How I Built an Automated WordPress Post Reviewer (Dead Links, Stale Content, Signal Alerts)
I run a personal blog and, like most people who’ve been publishing for a while, I have a graveyard of older posts. Some have dead links. Some reference AI models or tools that have since been superseded. Some just deserve a second look.
I built a small automated tool to handle this — a WordPress post reviewer that runs on a schedule, picks a post, checks its links, flags stale content, and sends me a summary on Signal. Here’s how it works and how I built it.
The Problem
Content rot is real. A post that was accurate and well-linked in 2023 might have three dead URLs and a reference to “the latest GPT-4 model” by 2026. Most bloggers never go back and check.
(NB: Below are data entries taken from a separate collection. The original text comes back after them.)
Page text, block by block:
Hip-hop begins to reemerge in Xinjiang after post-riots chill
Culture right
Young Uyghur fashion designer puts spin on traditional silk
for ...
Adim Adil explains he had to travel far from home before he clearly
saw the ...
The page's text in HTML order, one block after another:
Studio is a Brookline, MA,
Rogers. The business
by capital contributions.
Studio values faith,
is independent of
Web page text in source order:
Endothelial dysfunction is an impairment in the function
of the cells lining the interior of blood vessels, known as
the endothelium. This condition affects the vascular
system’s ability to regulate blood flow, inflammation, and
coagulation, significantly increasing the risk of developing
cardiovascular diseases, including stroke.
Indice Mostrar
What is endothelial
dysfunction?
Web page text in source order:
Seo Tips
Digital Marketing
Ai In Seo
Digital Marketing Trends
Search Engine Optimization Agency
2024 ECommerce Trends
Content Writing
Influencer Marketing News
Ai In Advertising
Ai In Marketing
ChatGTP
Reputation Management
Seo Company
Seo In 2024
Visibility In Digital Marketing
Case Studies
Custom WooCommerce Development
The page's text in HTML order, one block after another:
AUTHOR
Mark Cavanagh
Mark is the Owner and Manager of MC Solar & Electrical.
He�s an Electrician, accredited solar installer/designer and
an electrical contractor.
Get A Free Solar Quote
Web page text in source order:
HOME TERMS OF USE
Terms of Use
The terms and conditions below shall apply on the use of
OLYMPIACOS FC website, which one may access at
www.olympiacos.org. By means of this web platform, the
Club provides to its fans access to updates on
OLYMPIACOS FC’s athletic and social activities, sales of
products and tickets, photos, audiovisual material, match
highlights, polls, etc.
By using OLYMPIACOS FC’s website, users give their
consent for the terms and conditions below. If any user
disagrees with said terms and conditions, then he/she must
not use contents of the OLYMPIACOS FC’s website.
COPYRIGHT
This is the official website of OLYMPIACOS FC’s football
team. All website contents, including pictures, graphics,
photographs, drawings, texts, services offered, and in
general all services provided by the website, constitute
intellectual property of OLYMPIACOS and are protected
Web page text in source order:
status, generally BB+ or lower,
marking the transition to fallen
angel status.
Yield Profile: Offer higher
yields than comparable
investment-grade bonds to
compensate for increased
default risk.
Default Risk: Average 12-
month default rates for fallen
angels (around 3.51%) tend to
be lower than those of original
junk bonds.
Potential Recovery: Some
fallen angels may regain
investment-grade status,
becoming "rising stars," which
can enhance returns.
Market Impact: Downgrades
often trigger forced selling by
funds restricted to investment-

I wanted a system that would do it for me automatically, without requiring me to remember to do it.
The requirements were simple:
- Pick a post automatically (with smart weighting — never-reviewed posts get priority)
- Check every external link for 404s and timeouts
- Have an AI review the content for stale quotes, outdated stats, and obsolete references
- Send me a summary I can actually act on
- Track which posts have been reviewed so nothing gets skipped indefinitely
How It Works
The system is two parts: a Python script and an AI agent pass, connected via a cron job in OpenClaw.
Part 1: The Python Script (wp_post_reviewer.py)
The script does the mechanical work:
- Fetches all published posts via the WordPress REST API
- Picks one using weighted randomization — posts that have never been reviewed get a 3× weight bonus; older posts get an additional age bonus. This means neglected posts rise to the top without the selection feeling mechanical.
- Checks up to 20 external links using HTTP HEAD requests, flagging anything that returns 400+ or times out
- Logs the review to a local
wp_audit_log.jsonfile so it knows what’s already been seen - Outputs structured JSON — post metadata, link results, and content — ready for the agent to consume
Part 2: The AI Review Pass
The JSON output gets passed to Claude Sonnet, which reviews it for:
- Dead links — with exact URL and HTTP status code
- Stale content — time-anchored language (“recently”, “the latest model”, “last year”), specific outdated statistics, references to tools or products that have changed
- Revival potential — could this post be updated and re-promoted, or is it fine as-is?
- Tags and categories — are they still accurate?
The agent quotes specific text rather than giving vague summaries. If something is stale, it tells me exactly which sentence.
Part 3: The Signal Summary
The result always arrives as a Signal message — even if everything is clean. A typical report looks like this:
📋 Weekly Post Audit
"AI Models Compared: March 2025 Edition" • Published 2025-03-12 • ~400 days old
https://adrianhensler.com/ai-models-march-2025
🔗 Links: 8 checked, 1 dead
❌ https://openai.com/blog/gpt-4-research → 404
📅 Potentially stale:
⚠️ "GPT-4 is currently the most capable model available" — paragraph 2
⚠️ "Claude 3 was just released" — paragraph 5
🔄 Revival?
Strong candidate — update the model comparison table and republish.
Core structure is solid; just the specifics have aged.
🏷️ Tags/Categories: ✅ Appropriate
📌 Overall: Update recommended
Bugs I Hit During Build
Two bugs showed up during the first real run, and they’re worth documenting because they’re easy to miss.
Bug 1: days_old Always Returned 0
The script was calculating post age by comparing a naive datetime (from WordPress’s date field, no timezone) to datetime.now() which is timezone-aware. Python raises a TypeError on that comparison, the try/except caught it silently, and the fallback was days_old = 0.
Fix: switch to WordPress’s date_gmt field (UTC) and compare to datetime.now(timezone.utc). One line change, but it was invisible until the output looked wrong.
Bug 2: Link Checker Found Zero Links
The link extractor used a regex for href="..." attributes. It worked fine for recent posts. But my older daily briefing posts used plain-text link format — Link: https://... — not anchor tags. The regex correctly found zero href attributes, because there weren’t any.
Fix: add a secondary regex pass for bare URLs in the content. Both patterns now run and results are de-duplicated.
The Schedule
The whole thing runs as a cron job in OpenClaw — isolated, on its own schedule, separate from the main session. It fires a few times a week, picks a post, runs the review, and sends the Signal message. I don’t have to think about it until something lands in my messages worth acting on.
What I’d Add Next
- A “fix this post” command that opens a draft with suggested edits already applied
- Tracking which specific URLs have been flagged, so recurring dead links surface across multiple posts
- A monthly digest of everything reviewed and what actions were taken
For now, it does what I needed: it keeps an eye on the archive so I don’t have to.
The script runs on OpenClaw, a self-hosted personal AI gateway. The post selection, link checking, and AI review are all handled locally — no third-party content scanning service involved.